The Supreme Court upheld the law when it was challenged, setting a


precedent that such mandates are constitutional. In 1922, the court
again backed vaccine mandates , supporting the authority of states to
make them a condition of school attendance.

Today, armed services personnel face a long list of vaccine mandates ,


and health-care workers may be required to have certain vaccines —such
as those for influenza, as well as measles, mumps, and rubella—as a
condition of employment. But most vaccine mandates affect school
children: All 50 states have vaccination requirements  as a condition for
admittance. (And some states, such as Mississippi and Maine, do not
allow religious or philosophical exemptions.)
Vaccine mandates must work in two ways to be most effective, says
Reiss: They must increase vaccination rates and prevent outbreaks.
Multiple studies show that school mandates have increased childhood
vaccination rates across all 50 states and tamped down the spread of
preventable diseases.

In one example, measles outbreaks in 1976 and 1977 led Alaskan health
officials to more strictly enforce the state’s measles, mumps, and rubella
vaccine mandate. According to the Centers for Disease Control and
Prevention, 7,418 of the state’s 89,109 students were unable to provide
proof of vaccination on the day of the announced enforcement. They
were forced to leave school. One month later, however, fewer than 51
students were still excluded, the CDC reported, and no further cases of
measles occurred.

Hospitals with mandatory influenza vaccinations have achieved higher


vaccination coverage than those that make it voluntary. And the
agencies that mandated COVID-19 vaccines before Biden’s
announcement have already seen some success: For example, the
number of active-duty military personnel who are vaccinated increased
from 76 percent to 83 percent  in the weeks after the Pentagon issued its
mandate.

The mandates still face hurdles


But the new mandates are not an instantaneous fix to the pandemic, nor
are they guaranteed to work. The mandates will face legal challenges
from Republicans and employers. It’s also unclear how many of the 100
million American workers affected by the mandates are already
vaccinated, leaving some experts to question how many new
inoculations will occur.

“Undoubtedly, [the vaccine mandates] are very effective tools if fully


implemented and properly enforced, but that is fraught with
challenges,” says Rossi Hassad, an epidemiologist at Mercy College in
New York. “So, there will be many cracks in the system that
unfortunately may prolong this pandemic.”
What’s more, getting a COVID-19 vaccine does not offer instantaneous
protection; it takes time for immunity to build, and with the highly
transmissible Delta variant  now the dominant strain in the U.S., non-
medical measures—like hand washing, mask wearing, and social
distancing—will continue to be important tools to stop the spread of
COVID-19, Hassad says.

And while an August AP-NORC poll showed  that more than half of


Americans support employer vaccine mandates, 87 percent of
unvaccinated respondents to a later CNBC poll said they would not get a
COVID-19 vaccine even if their employers required them to do so.

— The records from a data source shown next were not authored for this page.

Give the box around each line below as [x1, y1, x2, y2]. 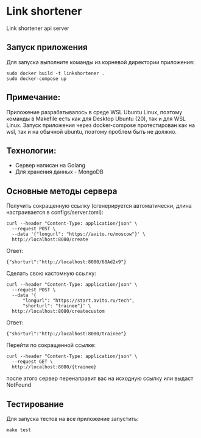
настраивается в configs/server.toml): [6, 209, 104, 216]
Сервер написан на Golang [15, 162, 86, 169]
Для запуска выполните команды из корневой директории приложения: [6, 58, 195, 65]
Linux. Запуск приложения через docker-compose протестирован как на [6, 121, 195, 129]
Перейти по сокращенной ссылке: [6, 341, 96, 349]
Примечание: [6, 92, 61, 103]
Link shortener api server [6, 24, 69, 32]
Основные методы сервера [6, 186, 118, 196]
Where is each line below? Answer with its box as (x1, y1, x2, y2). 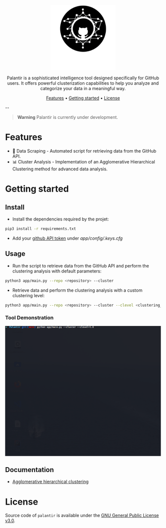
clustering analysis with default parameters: (12, 268, 102, 274)
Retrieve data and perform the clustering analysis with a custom (12, 287, 143, 293)
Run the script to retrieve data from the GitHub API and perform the (12, 263, 149, 268)
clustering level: (12, 292, 45, 298)
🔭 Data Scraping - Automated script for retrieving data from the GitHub (12, 148, 157, 154)
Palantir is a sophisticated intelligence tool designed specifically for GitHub (6, 75, 160, 81)
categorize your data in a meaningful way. (40, 86, 126, 91)
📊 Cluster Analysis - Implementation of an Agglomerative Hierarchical (12, 158, 156, 164)
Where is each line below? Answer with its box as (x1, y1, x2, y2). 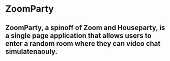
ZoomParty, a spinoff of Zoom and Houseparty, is (5, 23, 165, 32)
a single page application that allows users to (5, 31, 152, 40)
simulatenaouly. (5, 47, 58, 56)
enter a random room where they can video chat (5, 39, 161, 48)
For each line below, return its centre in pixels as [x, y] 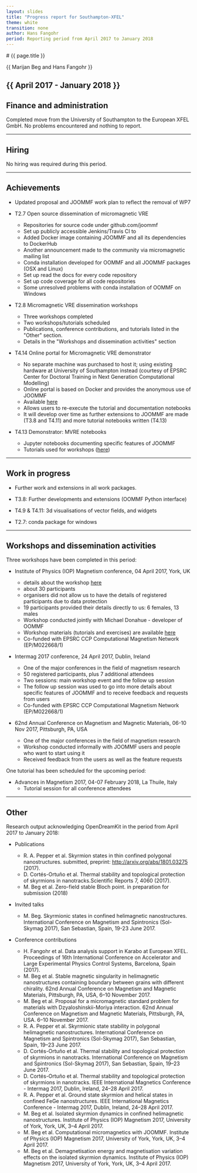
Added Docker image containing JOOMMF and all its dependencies [105, 237]
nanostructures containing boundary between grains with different [103, 982]
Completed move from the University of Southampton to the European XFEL [98, 120]
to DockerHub [40, 243]
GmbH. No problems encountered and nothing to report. [74, 126]
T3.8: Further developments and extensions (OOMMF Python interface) [101, 499]
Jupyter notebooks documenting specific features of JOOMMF [99, 443]
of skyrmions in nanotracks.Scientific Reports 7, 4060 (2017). [97, 881]
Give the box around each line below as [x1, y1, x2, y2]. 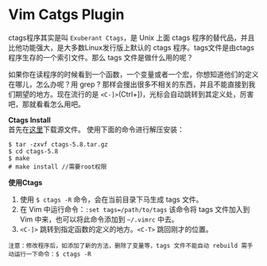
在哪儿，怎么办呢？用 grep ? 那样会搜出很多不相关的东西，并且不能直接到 [8, 79, 249, 89]
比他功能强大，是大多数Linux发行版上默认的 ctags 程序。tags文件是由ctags [8, 42, 254, 52]
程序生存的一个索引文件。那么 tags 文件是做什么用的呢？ [8, 52, 194, 62]
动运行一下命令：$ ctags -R [8, 250, 91, 258]
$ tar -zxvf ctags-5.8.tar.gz [8, 141, 109, 148]
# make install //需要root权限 [8, 163, 107, 171]
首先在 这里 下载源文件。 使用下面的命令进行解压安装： [8, 125, 184, 134]
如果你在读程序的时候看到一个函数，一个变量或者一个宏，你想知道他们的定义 [8, 69, 259, 79]
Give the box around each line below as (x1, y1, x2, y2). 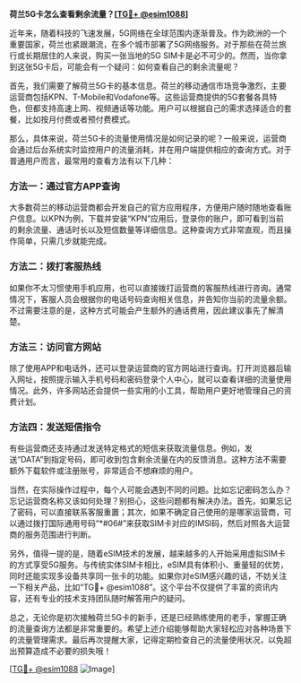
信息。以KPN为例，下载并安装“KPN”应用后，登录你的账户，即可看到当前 (16, 213, 285, 224)
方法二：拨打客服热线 (9, 260, 101, 272)
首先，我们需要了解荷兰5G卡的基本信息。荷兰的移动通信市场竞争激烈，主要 (9, 81, 287, 91)
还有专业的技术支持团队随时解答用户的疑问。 (24, 593, 190, 604)
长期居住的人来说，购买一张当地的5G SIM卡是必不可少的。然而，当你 (24, 50, 280, 61)
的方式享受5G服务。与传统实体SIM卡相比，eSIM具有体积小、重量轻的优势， (9, 559, 288, 570)
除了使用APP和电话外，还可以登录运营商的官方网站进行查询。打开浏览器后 (9, 362, 284, 373)
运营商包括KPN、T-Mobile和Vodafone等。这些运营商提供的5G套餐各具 (9, 91, 271, 102)

“Polls are really important to get a temperature” for how people are
feeling and as guidance for policy efforts, says Angela Shen, vaccine
policy expert and visiting research scientist at the Vaccine Education
Center at Children’s Hospital of Philadelphia. But people don’t always
stick with their decision not to get vaccinated when faced with the
consequences of their choices, she adds.